Hay Hay menarik napas panjang. Kini dia tak boleh berpura-pura lagi, harus menceritakan segata hal dengan sejujurnya.
"Locianpwe, sebenarnya saya tidak maju sendiri dalam menghadapi para pendeta Lama, melainkan berdua dengan sahabat baik saya itu, dan dia pun seorang yang memiliki ilmu kepandaian tinggi, baik ilmu silat mau pun ilmu sihir. Akan tetapi tetap saja kami merasa khawatir karena kami berada di Tibet, bukan di daerah kami. Apa lagi kalau diingat bahwa daerah ini berada dalam kekuasaan Dalai Lama yang agaknya terpaksa akan kami hadapi sebagai lawan."
Kim Mo Siankouw rnengerutkan alisnya dan nampak sangat terkejut. "Memusuhi Dalai Lama? Hemm, orang muda, sungguh mengejutkan sekali ucapanmu itu. Kenapa engkau dan sahabatmu memusuhi Dalai Lama?"
"Bukan kami yang memusuhi, melainkah Dalai Lama sendiri yang sejak lahirnya sahabat saya itu selalu mengganggu dan hendak menculik sahabat saya. Ketahuilah, locianpwe, sahabat saya itu bernama Pek Han Siong dan semenjak lahir dia selalu dicari dan hendak diculik oleh para pendeta Lama atas perintah Dalai Lama. Sahabatku itu dahulu dlsebut Sin-tong (Anak AJaib) yang menurut pendapat para pendeta Lama adalah seorang calon Dalai Lama!"
"Hemmm, kiranya Sin-tong? Putera dari ketua Pek-sim-pang di Nam-co itu? Kami pernah mendengar mengenai peristiwa itu! Jadi sahabatmu itukah Sin-tong? Teruskan ceritamu, orang muda. Sungguh ceritamu mulai menarik hatiku."
Kim Mo Siankouw kini benar-benar merasa tertarik. Dia sudah mendengar akan Sin-tong yang pernah dicari oleh para pendeta Lama. Dia sendiri merupakan sahabat Dalai Lama dan dia sendiri tahu bahwa Dalai Lama mencari Sin-tong bukan dengan niat buruk.

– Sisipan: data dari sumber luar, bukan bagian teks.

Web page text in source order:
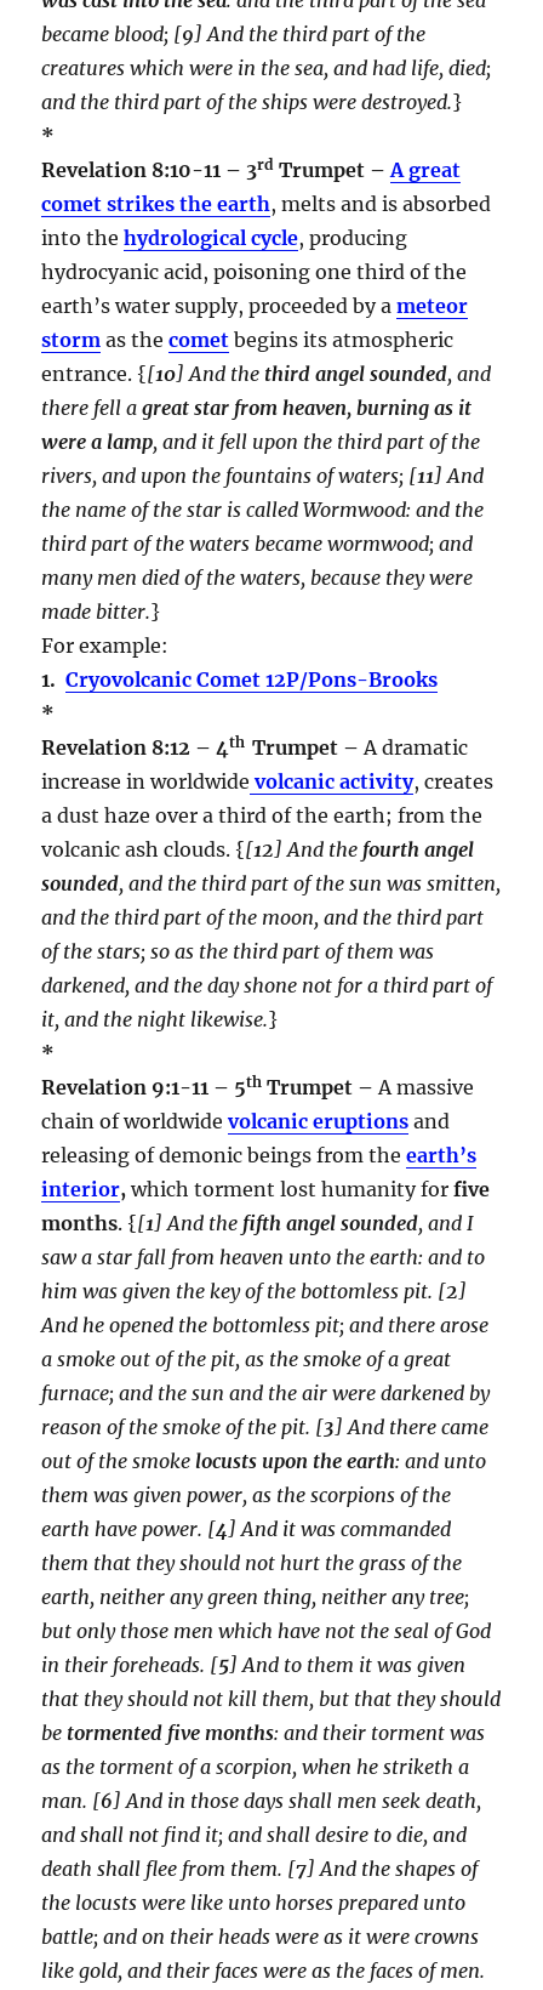
became blood; [9] And the third part of the
creatures which were in the sea, and had life, died;
and the third part of the ships were destroyed.}
*
Revelation 8:10-11 – 3rd Trumpet –A great
comet strikes the earth, melts and is absorbed
into thehydrological cycle, producing
hydrocyanic acid, poisoning one third of the
earth’s water supply, proceeded by ameteor
storm as the comet begins its atmospheric
entrance. {[10] And the third angel sounded, and
there fell a great star from heaven, burning as it
were a lamp, and it fell upon the third part of the
rivers, and upon the fountains of waters; [11] And
the name of the star is called Wormwood: and the
third part of the waters became wormwood; and
many men died of the waters, because they were
made bitter.}
For example:
1.Cryovolcanic Comet 12P/Pons-Brooks
*
Revelation 8:12 – 4thTrumpet – A dramatic
increase in worldwide volcanic activity, creates
a dust haze over a third of the earth; from the
volcanic ash clouds. {[12] And the fourth angel
sounded, and the third part of the sun was smitten,
and the third part of the moon, and the third part
of the stars; so as the third part of them was
darkened, and the day shone not for a third part of
it, and the night likewise.}
*
Revelation 9:1-11 – 5th Trumpet – A massive
chain of worldwidevolcanic eruptions and
releasing of demonic beings from theearth’s
interior, which torment lost humanity forfive
months. {[1] And the fifth angel sounded, and I
saw a star fall from heaven unto the earth: and to
him was given the key of the bottomless pit. [2]
And he opened the bottomless pit; and there arose
a smoke out of the pit, as the smoke of a great
furnace; and the sun and the air were darkened by
reason of the smoke of the pit. [3] And there came
out of the smoke locusts upon the earth: and unto
them was given power, as the scorpions of the
earth have power. [4 ] And it was commanded
them that they should not hurt the grass of the
earth, neither any green thing, neither any tree;
but only those men which have not the seal of God
in their foreheads. [5] And to them it was given
that they should not kill them, but that they should
be tormented five months: and their torment was
as the torment of a scorpion, when he striketh a
man. [6] And in those days shall men seek death,
and shall not find it; and shall desire to die, and
death shall flee from them. [7] And the shapes of
the locusts were like unto horses prepared unto
battle; and on their heads were as it were crowns
like gold, and their faces were as the faces of men.
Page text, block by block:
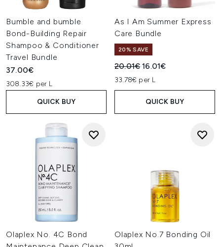
Bumble and bumble
Bond-Building Repair
Shampoo & Conditioner
Travel Bundle
37.00€
308.33€ per L
QUICK BUY
As I Am Summer Express
Care Bundle
20% SAVE
Recommended Retail Price:
20.01€Current price:
16.01€
33.78€ per L
QUICK BUY
Olaplex No. 4C Bond
Olaplex No.7 Bonding Oil
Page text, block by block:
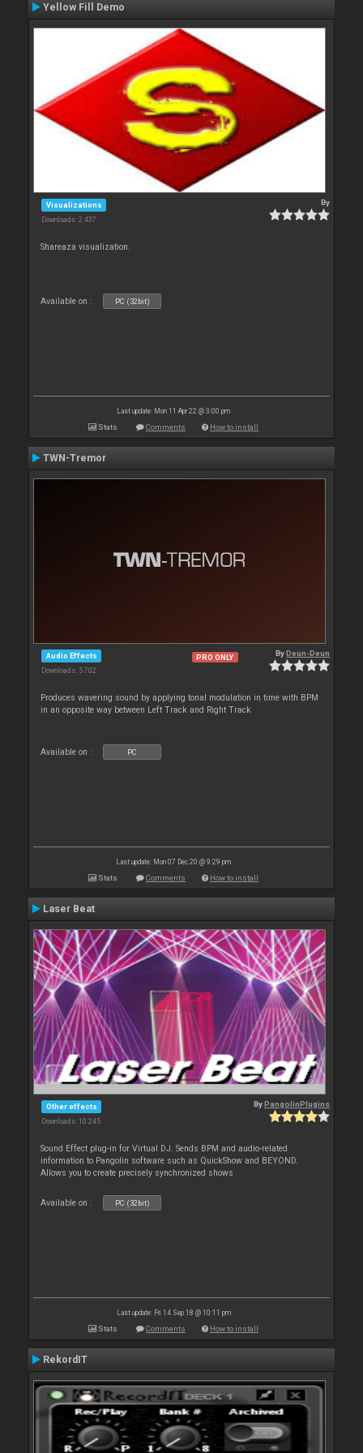
Yellow Fill Demo
Visualizations
Downloads: 2 437
By
Shareaza visualization.
Available on : PC (32bit)
Last update: Mon 11 Apr 22 @ 3:00 pm
Stats Comments How to install
TWN-Tremor
Audio Effects
Downloads: 5 702
PRO ONLY ByDeun-Deun
Produces wavering sound by applying tonal modulation in time with BPM
in an opposite way between Left Track and Right Track
Available on : PC
Last update: Mon 07 Dec 20 @ 9:29 pm
Stats Comments How to install
Laser Beat
Other effects
Downloads: 10 245
ByPangolinPlugins
Sound Effect plug-in for Virtual DJ. Sends BPM and audio-related
information to Pangolin software such as QuickShow and BEYOND.
Allows you to create precisely synchronized shows
Available on : PC (32bit)
Last update: Fri 14 Sep 18 @ 10:11 pm
Stats Comments How to install
RekordIT
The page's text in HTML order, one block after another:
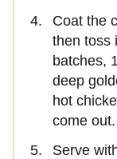
Coat the
then toss
batches,
deep
hot
come out.
Serve
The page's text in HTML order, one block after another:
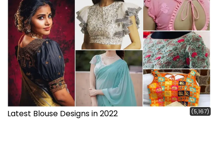
Latest Blouse Designs in 2022 (5,167)
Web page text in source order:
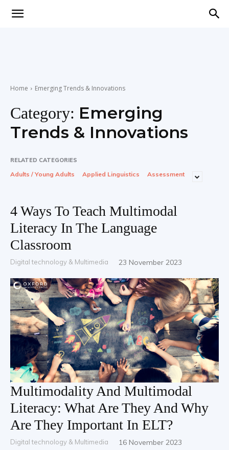
with
Oxford
Home Emerging Trends & Innovations
Category: Emerging
Trends & Innovations
RELATED CATEGORIES
Adults / Young Adults Applied Linguistics Assessment
4 Ways To Teach Multimodal
Literacy In The Language
Classroom
Digital technology & Multimedia 23 November 2023
Multimodality And Multimodal
Literacy: What Are They And Why
Are They Important In ELT?
Digital technology & Multimedia 16 November 2023
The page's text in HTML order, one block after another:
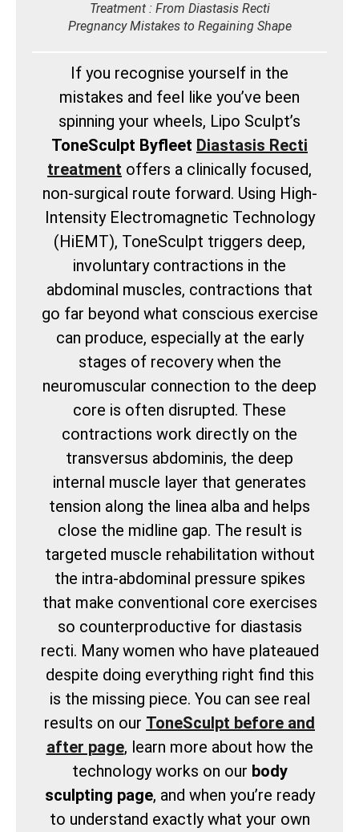
Treatment : From Diastasis Recti
Pregnancy Mistakes to Regaining Shape
If you recognise yourself in the
mistakes and feel like you’ve been
spinning your wheels, Lipo Sculpt’s
ToneSculpt Byfleet Diastasis Recti
treatment offers a clinically focused,
non-surgical route forward. Using High-
Intensity Electromagnetic Technology
(HiEMT), ToneSculpt triggers deep,
involuntary contractions in the
abdominal muscles, contractions that
go far beyond what conscious exercise
can produce, especially at the early
stages of recovery when the
neuromuscular connection to the deep
core is often disrupted. These
contractions work directly on the
transversus abdominis, the deep
internal muscle layer that generates
tension along the linea alba and helps
close the midline gap. The result is
targeted muscle rehabilitation without
the intra-abdominal pressure spikes
that make conventional core exercises
so counterproductive for diastasis
recti. Many women who have plateaued
despite doing everything right find this
is the missing piece. You can see real
results on our ToneSculpt before and
after page, learn more about how the
technology works on our body
sculpting page, and when you’re ready
to understand exactly what your own
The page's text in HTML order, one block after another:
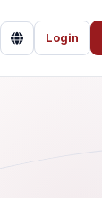
Login
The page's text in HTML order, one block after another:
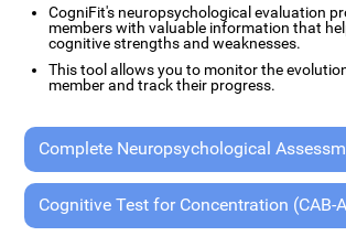
CogniFit's neuropsychological evaluation
members with valuable information that
cognitive strengths and weaknesses.
This tool allows you to monitor the
member and track their progress.
Complete Neuropsychological
Cognitive Test for Concentration (CAB-
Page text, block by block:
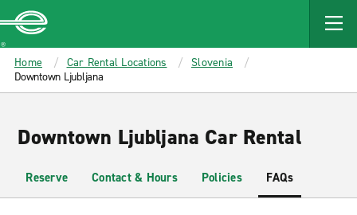
MAIN
CONTENT
Enterprise
Home Car Rental Locations
Slovenia
Downtown Ljubljana
Downtown Ljubljana Car Rental
Reserve Contact & Hours Policies FAQs
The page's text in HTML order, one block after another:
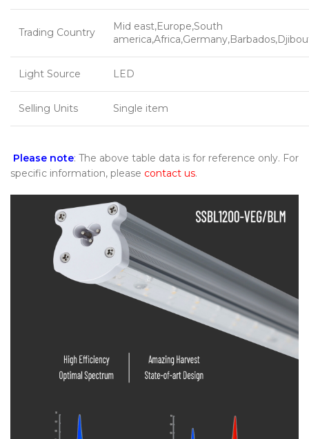
Trading Country
Mid east,Europe,South
Light Source LED
Selling Units Single item
Please note: The above table data is for reference only. For
specific information, please contact us.

"Keluarga Pek tidak merelakan putera mereka diambil oleh para pendeta Lima," Hay Hay melanjutkan ceritanya, "Hingga dewasa Han Siong bersembunyi dan dia menjadi seorang yang berilmu tinggi. Akan tetapi sampai kini para pendeta Lama itu agaknya masih terus mengejarnya. Akhir-akhir ini muncul tiga orang pendeta Lama di kota Hok-lam dan secara jujur mereka mengatakan bahwa mereka diutus oleh Dalai Lama untuk mengundang Pek Han Siong. Karena tidak ingin dia diganggu terus, Han Siong dan saya bekerja sama. Dia pura-pura terpengaruh oleh sihir tiga orang pendeta Lama itu dan menurut saja dibawa ke daerah ini. Dengan diam-diam saya membayanginya, maka terjadilah pertemuan antara saya dengan adik Mayang. Mendengar akan kesaktian locianpwe, juga melihat kehebatan adik Mayang yang tidak mempan sihir para Pendeta Lama. maka saya memberanikan diri untuk mohon bantuan Locianpwe dalam menghadapi para pendeta Lama, terutama untuk membujuk Dalai Lama agar tidak lagi mengejar-ngejar sahabat saya Pek Han Siong itu."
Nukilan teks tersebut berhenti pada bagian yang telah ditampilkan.